Mas, disse S. Ex.ª o Sr. Visconde de Sá, ha sempre uma excepção contra Portugal: eu não poso comprehender que tal excepção exista, (O Sr. Barão do Tojal: — Apoiado) porque não vejo differença alguma da proporção em que está o valor dos vinhos Portuguezes relativamente ao valor dos outros vinhos; os vinhos da Catalunha tem, e tiveram sempre, um valor menor no mercado do Brasil, do que os de Portugal; os da Sicilia do mesmo modo, e os de França estão nessa proporção; então digo eu que, regulando-se o augmento do direito pelo valor do genero, necessariamente há de caír maior direito no nosso vinho que tem maior preço.
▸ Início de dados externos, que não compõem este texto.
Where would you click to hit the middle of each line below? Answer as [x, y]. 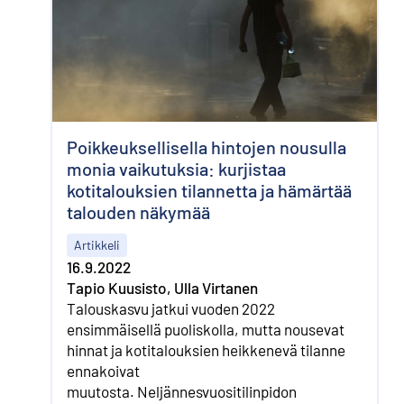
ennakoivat [103, 371]
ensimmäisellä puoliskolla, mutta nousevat [206, 330]
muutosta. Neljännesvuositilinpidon [182, 392]
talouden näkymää [138, 212]
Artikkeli [97, 245]
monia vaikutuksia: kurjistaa [176, 169]
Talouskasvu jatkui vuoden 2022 [171, 309]
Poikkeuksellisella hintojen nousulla [207, 147]

E como eu entendo a questão, e póde ser que a não entenda como ella é; mas ouvindo negociantes da praça de Lisboa, e mais de um, e de dous interessados neste negocio, cujas fortuitas estão entregues á exportação deste genero para o Brasil, e perguntando-lhes se acaso pela regulação destes direitos, os vinhos de Portugal tinham maior despeza do que os outros, asseguraram-me que não, e que por ultimo se tinham feito alguns arranjos, a respeito da cobrança destes direitos, que eram favoraveis aos nossos vinhos.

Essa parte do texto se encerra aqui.